Foltern für den Führerschein
Wer sich in China hinters Steuer klemmen möchte, muss allerdings erst einmal einen Führerschein machen. Das ist eine hoch offizielle Angelegenheit, bei der der Prüfling so notwendigen Tests wie der elektrischen Leitfähigkeit des Körpers unterzogen wird. Unter Strom gesetzt möchte man möglicherweise die Reaktionsschnelligkeit des Probanden erkunden, der Sehtest ist so kompliziert und schwer nachzuvollziehen, dass im Hintergrund jemand mehr oder weniger heimlich Zeichen gibt, um die Lösung zu verraten. Am Ende erhalten jedenfalls alle das temporär begrenzte Dokument. Offenbar haben die Behörden weniger Vertrauen in meine Navigationsfähigkeiten als die der anderen. Jedenfalls gilt mein Führerschein länger.

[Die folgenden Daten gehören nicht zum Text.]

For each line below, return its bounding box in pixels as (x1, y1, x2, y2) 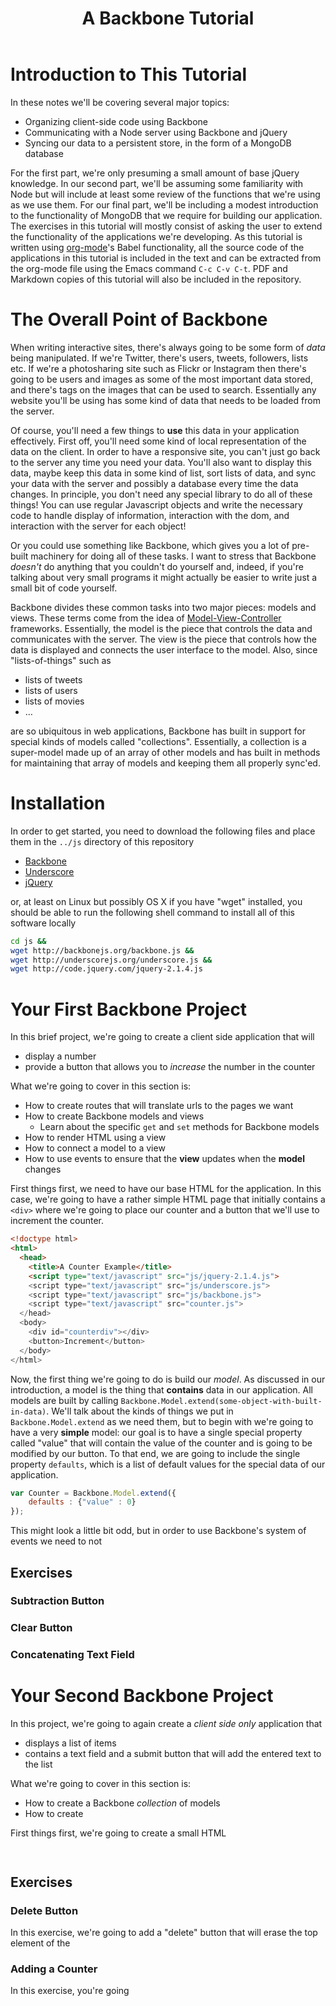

Auto motor und sport teilt sich in den ersten Tagen Auto Nummer zwei mit Andreas und Michael, zwei Hörern des Radiosenders SWR3, die den Trip von Shanghai nach Peking bei einem Preisausschreiben erbeutet haben. So sind wir also im Prinzip zu viert im Auto, denn ganz vorn auf der Armaturentafel hockt der SWR3-Elch.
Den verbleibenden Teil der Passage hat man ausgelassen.